= PROBLEM DESCRIPTION =
Each line of the data below that contains "Gérer" must be copied.

[MATERIAL SUPPLIED — start]

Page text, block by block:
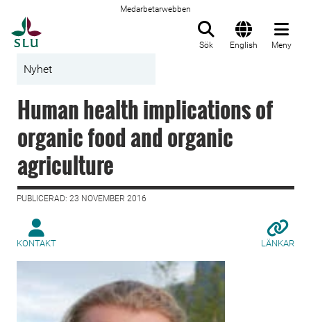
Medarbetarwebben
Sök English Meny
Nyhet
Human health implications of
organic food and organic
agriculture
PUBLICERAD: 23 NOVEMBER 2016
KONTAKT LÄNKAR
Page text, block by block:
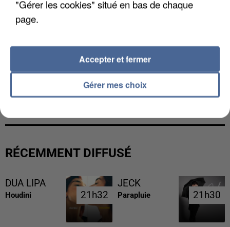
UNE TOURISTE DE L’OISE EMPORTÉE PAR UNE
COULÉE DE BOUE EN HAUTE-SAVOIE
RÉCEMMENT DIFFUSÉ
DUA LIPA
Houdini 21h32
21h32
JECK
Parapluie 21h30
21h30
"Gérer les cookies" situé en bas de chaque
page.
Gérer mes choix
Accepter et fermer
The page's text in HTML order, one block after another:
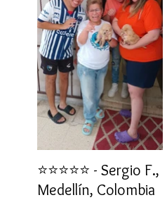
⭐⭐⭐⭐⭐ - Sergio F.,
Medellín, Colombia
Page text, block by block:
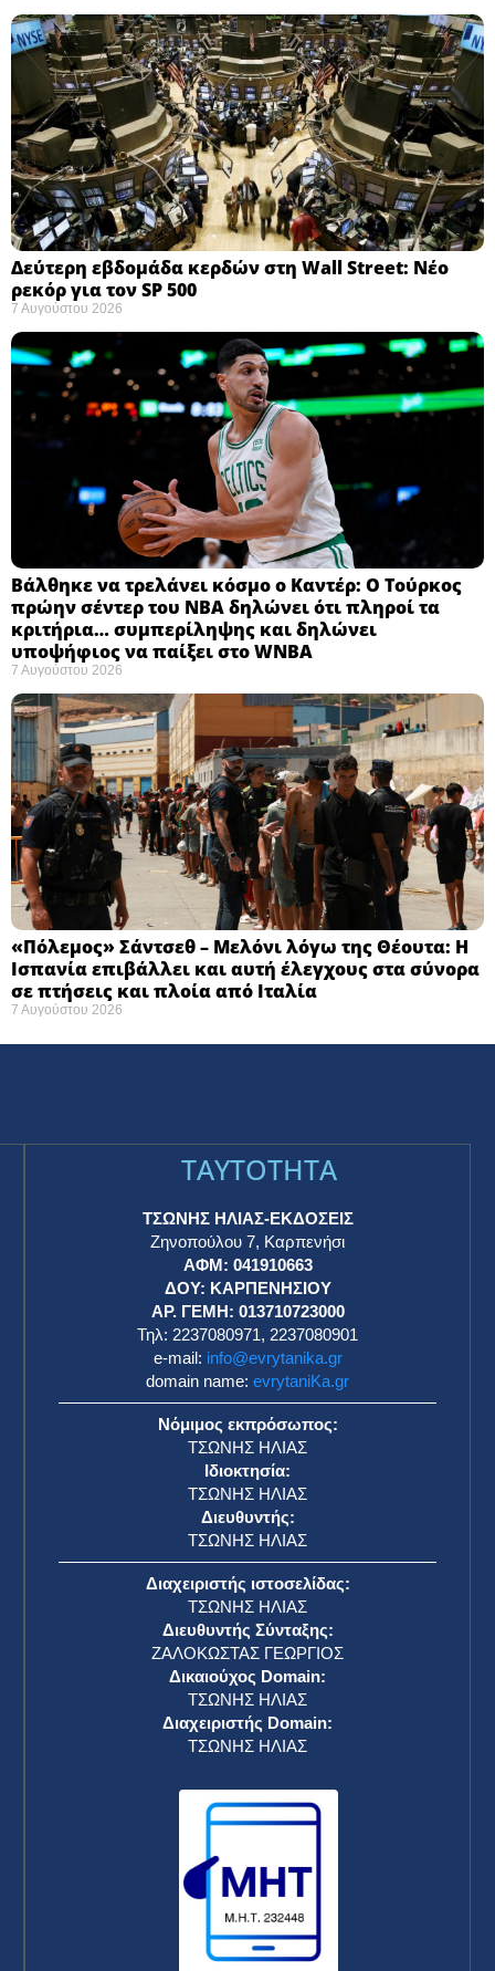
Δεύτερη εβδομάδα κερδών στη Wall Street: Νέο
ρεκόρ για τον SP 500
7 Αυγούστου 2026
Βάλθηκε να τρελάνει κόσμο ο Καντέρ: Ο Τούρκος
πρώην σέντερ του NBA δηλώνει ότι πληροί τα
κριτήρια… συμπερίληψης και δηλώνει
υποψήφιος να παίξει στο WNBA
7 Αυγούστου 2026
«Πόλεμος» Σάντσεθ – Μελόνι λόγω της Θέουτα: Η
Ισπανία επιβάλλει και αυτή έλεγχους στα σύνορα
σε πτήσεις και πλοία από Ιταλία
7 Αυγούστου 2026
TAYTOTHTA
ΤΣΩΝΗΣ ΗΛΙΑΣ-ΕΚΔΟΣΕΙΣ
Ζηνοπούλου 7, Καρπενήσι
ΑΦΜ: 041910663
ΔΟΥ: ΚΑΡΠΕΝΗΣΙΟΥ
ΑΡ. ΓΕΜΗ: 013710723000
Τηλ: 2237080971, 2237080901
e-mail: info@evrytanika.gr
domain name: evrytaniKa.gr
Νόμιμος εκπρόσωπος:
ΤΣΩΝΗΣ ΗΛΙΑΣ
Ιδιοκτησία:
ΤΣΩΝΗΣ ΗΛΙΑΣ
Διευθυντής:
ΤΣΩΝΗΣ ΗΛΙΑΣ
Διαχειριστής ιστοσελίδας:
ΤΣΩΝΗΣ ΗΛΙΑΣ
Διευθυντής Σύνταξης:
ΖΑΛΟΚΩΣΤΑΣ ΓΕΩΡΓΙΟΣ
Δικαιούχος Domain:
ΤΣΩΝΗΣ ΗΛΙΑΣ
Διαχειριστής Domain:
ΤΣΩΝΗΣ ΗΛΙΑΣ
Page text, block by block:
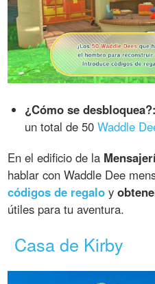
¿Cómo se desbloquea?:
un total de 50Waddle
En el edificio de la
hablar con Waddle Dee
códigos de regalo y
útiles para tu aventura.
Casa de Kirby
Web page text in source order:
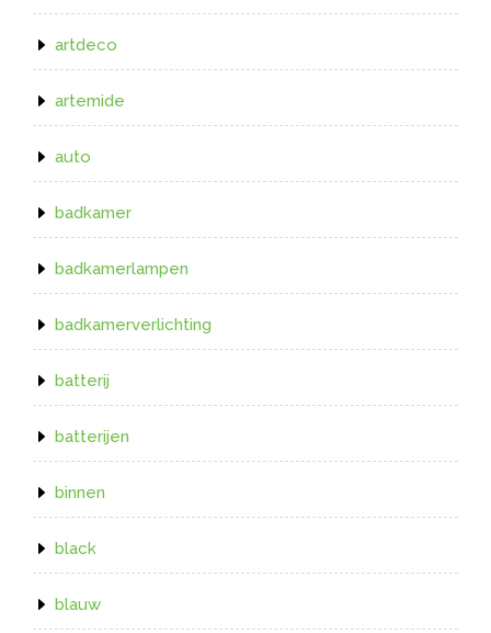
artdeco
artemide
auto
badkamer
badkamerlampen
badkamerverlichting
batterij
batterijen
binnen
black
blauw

[MATERIAL SUPPLIED — finish]

= SOLUTION TO THE EXERCISE =
"Gérer les cookies" situé en bas de chaque
Gérer mes choix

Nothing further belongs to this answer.